- Born: 1766?
- Died: 1823 Edinburgh
- Occupation: poet
- Period: 1790–1806

= Rebekah Carmichael =

Rebekah Carmichael, also spelled Rebecca, later Hay (1766?–1823) was a British poet. Most of her works are sonnets and short lyrical poems.

== Biography ==
Rebekah Carmichael was most likely born in London, to James and Sarah Carmichael and was baptized at the church of St. Martin-in-the-Fields on 24 May 1766, although according to some sources, she may have been born and raised in Edinburgh, Scotland. If she was born in London, her reason of her moving to Scotland is unknown. Her parents died when she was young. In 1793, she married John Hay in Edinburgh, with whom she had four children, including the well-regarded artist and writer David Ramsay Hay.

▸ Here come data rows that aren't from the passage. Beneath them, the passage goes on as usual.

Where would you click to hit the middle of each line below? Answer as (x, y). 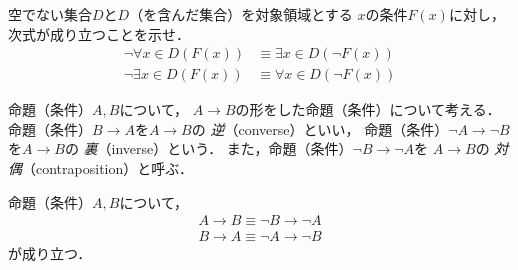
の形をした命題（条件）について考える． (368, 109)
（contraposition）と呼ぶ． (107, 168)
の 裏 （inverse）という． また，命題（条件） (208, 148)
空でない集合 (50, 14)
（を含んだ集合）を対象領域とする (241, 14)
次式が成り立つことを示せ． (99, 33)
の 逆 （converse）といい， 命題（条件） (320, 128)
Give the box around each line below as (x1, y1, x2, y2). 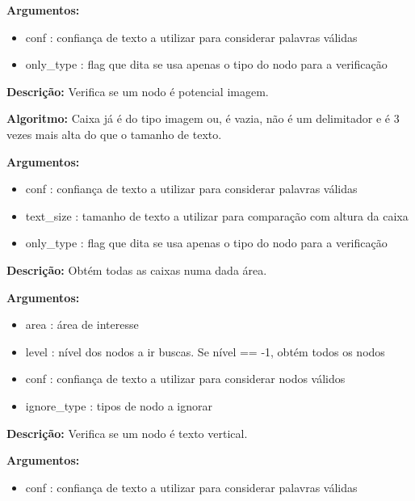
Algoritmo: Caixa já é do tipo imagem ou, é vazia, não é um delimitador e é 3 (6, 110, 400, 127)
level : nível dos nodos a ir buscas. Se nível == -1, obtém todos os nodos (25, 343, 385, 360)
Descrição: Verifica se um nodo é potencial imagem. (6, 82, 269, 99)
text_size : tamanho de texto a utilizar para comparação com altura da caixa (25, 207, 409, 224)
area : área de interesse (25, 316, 139, 333)
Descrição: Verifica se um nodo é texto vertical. (6, 424, 248, 441)
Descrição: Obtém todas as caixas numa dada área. (6, 261, 267, 278)
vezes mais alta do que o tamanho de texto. (6, 125, 222, 142)
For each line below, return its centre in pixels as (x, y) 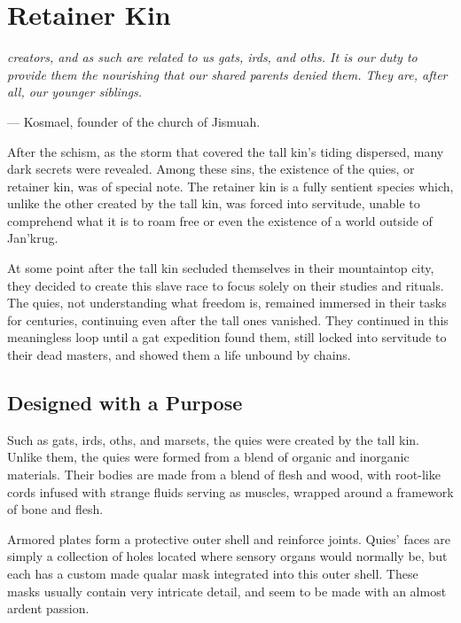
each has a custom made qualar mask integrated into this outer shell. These (213, 573)
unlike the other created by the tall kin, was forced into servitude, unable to (214, 203)
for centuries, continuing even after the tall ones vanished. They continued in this (228, 319)
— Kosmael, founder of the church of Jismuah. (134, 121)
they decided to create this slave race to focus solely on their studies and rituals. (226, 285)
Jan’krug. (33, 238)
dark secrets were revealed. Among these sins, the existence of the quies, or (211, 169)
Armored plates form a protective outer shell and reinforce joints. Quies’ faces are (229, 538)

As a published writer, she was active in the years 1790–1806. Much of her poetry work contains themes of love, loss, and beauty. She appears to have had significant connections in Scotland; in 1787, Robert Burns gave her a book of poetry by Robert Fergusson, in which he wrote: "This copy of Ferguson's Poems is presented as a mark of esteem, friendship, and regard to Miss R. Carmichael, poetess". In 1790, she published in Edinburgh a collection of her works under the title Poems, signed with her birth name of Carmichael. The book was dedicated to David Stuart Moncreiff and was published by subscription; Burns was among the recipients. The topics of the poems were varied, ranging from love to musings on nature. One of her subscribers includes physician to King George II, Dr Carmichael Smyth of London.

In 1806, she published in a single sheet "Extempore, on seeing Sir William Forbes's Funeral" under her married name.

Records show that Carmichael became severely impoverished when her husband, John Hay, died in 1806. A letter attached to her poem "Extempore, on Seeing Sir William Forbes Funeral" addressed to Archibald Constable begs him for a loan. She died in 1823 due to an unknown accident and is buried at Canongate, a street in Edinburgh.

Her poetry was included in such anthologies as Eighteenth Century Women Poets: An Oxford Anthology (1989) and Scottish Poetry, 1730-1830 (2023).

Carmichael's poetry style is similar to those of many other romantic poets of the era. She was influenced by poet Anna Laetitia Barbauld, who promoted exploring personal feelings in literature. Carmichael incorporates vivid imagery and sincerity in her poetry.